Piano Concerto No. 24 (Mozart)

The Piano Concerto No. 24 in C minor, K. 491 is a concertante work for piano, or pianoforte, and orchestra by Wolfgang Amadeus Mozart. Mozart composed the concerto in the winter of 1785–1786 and completed the work on 24 March 1786. The premiere was on 7 April 1786 at the Burgtheater, Vienna.[1]

The concerto has the following three movements:

  1. Allegro in C minor
  2. Larghetto in E-flat major
  3. Allegretto (Variations) in C minor

It is scored for flute, 2 oboes, 2 clarinets, 2 bassoons, 2 horns, 2 trumpets, timpani and strings. Of the Mozart piano concertos, this one has the most complete scoring.[2] (It is the only one scored for both oboes and clarinets.) It is also the only late Mozart piano concerto in which the soloist plays after the cadenza in the first movement, here adorning an orchestral argument based on the extremely chromatic opening theme of the work with arpeggios, all the way through to the quiet close. It is one of only two minor-key piano concertos (the other being No. 20 in D Minor), and one of only three concertos where the first movement is in 3/4 time (the others being No. 11 and No. 14). The whole performance lasts roughly 30 minutes.

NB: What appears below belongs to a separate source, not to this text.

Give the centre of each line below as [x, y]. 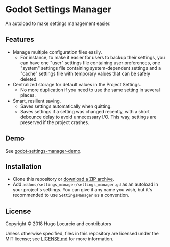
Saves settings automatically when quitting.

The concerto has long been considered one of Mozart's greatest works. Arthur Hutchings has described it as the most "concerted" of all the concertos (i.e. the most integrated). Girdlestone has also effectively claimed it as the greatest. Ludwig van Beethoven took particular inspiration for his own music from this concerto.[3] Richard Strauss played his own cadenza for the concerto in 1885.[4]

The work has obvious musical antecedents in Joseph Haydn's Symphony No. 78, also in C minor and from which the Concerto's opening statement is drawn. Jonathan Stock has analysed in detail Mozart's use of woodwind timbre in the instrumentation of the concerto's slow movement.[5] Chris Goertzen has mapped the structure of the slow movement.[6]

The concerto was first published in parts in 1800. The manuscript of the concerto resides at the Royal College of Music.[7]

References

  1. ^ Maunder, Richard (February 1989). "Correspondence: Performing Mozart and Beethoven Concertos". Early Music 17 (1): 139–140. ISSN 0306-1078. JSTOR 3127279. 
  2. ^ Hutchings, A. A Companion to Mozart's Piano Concertos, Oxford University Press.
  3. ^ Kinderman, William (1996). "Reviews of Books: Beethoven Forum, ii (ed. by Christopher Reynolds, with Lewis Lockwood and James Webster)". Music & Letters 77 (1): 124–126. ISSN 0027-4224. JSTOR 732277. 
  4. ^ p. 40, Kennedy, Michael (1999). Cambridge Richard Strauss: Man, Musician, Enigma Cambridge University Press
  5. ^ Stock, Jonathan P.J. (May 1997). "Orchestration as Structural Determinant: Mozart's Deployment of Woodwind Timbre in the Slow Movement of the C Minor Piano Concerto K. 491". Music & Letters 78 (3): 210–219. doi:10.1093/ml/78.2.210. ISSN 0027-4224. JSTOR 732277. 
  6. ^ Goertzen, Chris (1991). "Compromises in Orchestration in Mozart's Coronation Concerto". The Musical Quarterly 75 (2): 158–159. doi:10.1093/mq/75.2.148. http://mq.oxfordjournals.org/cgi/reprint/75/2/148. Retrieved 2008-03-15. 
  7. ^ F.W.S. (July 1965). "Reviews of Music: Concerto, K. 491". Music & Letters 46 (3): 285–286. ISSN 0027-4224. JSTOR 732277.